MYTH #2 -- THE WORKING POOR DON'T PAY THEM: One of the right's widely-used talking points over the last few years is that low-income Americans don't pay taxes, and that the rich carry an unduly heavy tax burden. Citing a study by the Tax Policy Center, politicians and pundits have repeated the debunked idea that "47 percent of Americans don't pay any taxes." In fact, while millions of poor Americans don't make enough to pay a significant amount of federal income taxes, the working poor still contribute through federal payroll taxes, and according to the Institute on Taxation and Economic Policy, they carry a heavier burden of state and local taxes than the rich in every state except Vermont. In Alabama, for example, low-income families (which make less than $13,000) pay 11 percent of their income in state and local taxes, while those making more than $229,000 pay just four percent. And while taxes on lower- and middle-income Americans have increased over the past 30 years, they dropped for the ultra-wealthy.

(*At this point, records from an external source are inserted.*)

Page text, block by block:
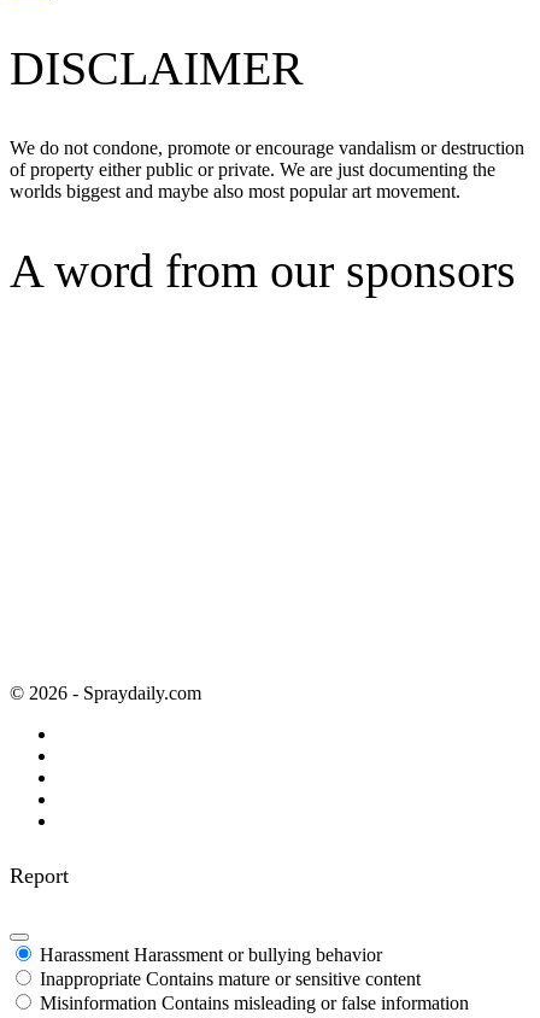
DISCLAIMER
We do not condone, promote or encourage vandalism or destruction
of property either public or private. We are just documenting the
worlds biggest and maybe also most popular art movement.
A word from our sponsors
© 2026 - Spraydaily.com
Report
Harassment Harassment or bullying behavior
Inappropriate Contains mature or sensitive content
Misinformation Contains misleading or false information
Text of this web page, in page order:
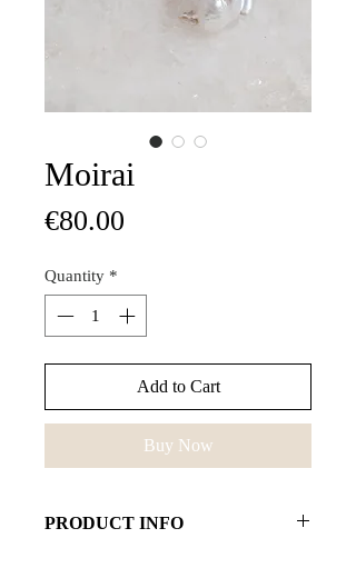
Moirai
€80.00
Quantity *
Add to Cart
Buy Now
PRODUCT INFO

The 400 highest income Americans saw their rates drop to 16.6 percent in 2007, while the majority of Americans paid 22.5 percent. Because of the Bush tax cuts for the wealthy and a variety of loopholes and legal maneuvers, many of the very richest Americans pay hardly any taxes at all. The same can be said for the nation's largest corporations, such as GE and Goldman Sachs, which use their own loopholes to either drastically lower the amount of taxes they pay or to avoid paying any taxes whatsoever. The result: More of the tax burden is shifted to low- and middle-income Americans, who pay an extra $434 a year to make up for lost tax revenue from tax-dodging individuals and corporations.

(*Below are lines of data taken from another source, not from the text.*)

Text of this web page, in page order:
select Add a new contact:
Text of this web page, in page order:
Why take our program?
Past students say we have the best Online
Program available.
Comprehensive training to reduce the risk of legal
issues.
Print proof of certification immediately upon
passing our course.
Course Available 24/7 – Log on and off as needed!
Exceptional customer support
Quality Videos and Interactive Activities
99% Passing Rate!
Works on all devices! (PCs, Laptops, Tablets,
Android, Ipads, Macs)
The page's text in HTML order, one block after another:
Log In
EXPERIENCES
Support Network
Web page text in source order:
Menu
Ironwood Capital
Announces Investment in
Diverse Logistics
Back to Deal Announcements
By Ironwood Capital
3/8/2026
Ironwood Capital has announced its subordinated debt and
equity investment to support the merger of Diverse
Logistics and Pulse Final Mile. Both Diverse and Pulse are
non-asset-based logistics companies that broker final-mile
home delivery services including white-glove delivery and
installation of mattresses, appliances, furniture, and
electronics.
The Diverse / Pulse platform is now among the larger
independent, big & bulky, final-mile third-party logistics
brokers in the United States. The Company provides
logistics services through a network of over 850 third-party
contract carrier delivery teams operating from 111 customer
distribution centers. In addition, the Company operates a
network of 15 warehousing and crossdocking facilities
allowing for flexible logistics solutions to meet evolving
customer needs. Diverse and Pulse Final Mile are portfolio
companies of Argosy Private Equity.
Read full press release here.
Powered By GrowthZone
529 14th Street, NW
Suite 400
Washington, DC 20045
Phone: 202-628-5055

MYTH #3 -- OBAMA HAS RAISED THEM: One of the main reasons for the Tea Party's rise in 2009 was the idea that Americans were paying more taxes under President Obama than they had under former President George W. Bush. In February, Obama explained to Fox News' Bill O'Reilly, "I didn't raise taxes once. I lowered taxes over the last two years." The Congressional Budget Office backed up that claim, revealing that in 2011, Americans would be paying less in federal taxes than they did under Bush for a third consecutive year, "thanks to a growing number of tax breaks for the wealthy and poor alike." Obama's Making Work Pay Credit will increase refunds for millions of Americans yet again, and the stimulus bill passed in 2009 included tax credits for college students, first-time home buyers, working families and the poor. In 2010, Obama signed a temporary extension of the Bush-era tax cuts, keeping federal tax brackets from reverting to Clinton-era levels. As a result, federal income taxes under Obama are the lowest they have been since 1950, proving that the right's widely-held belief that Obama is out to raise taxes on each and every American citizen is patently false.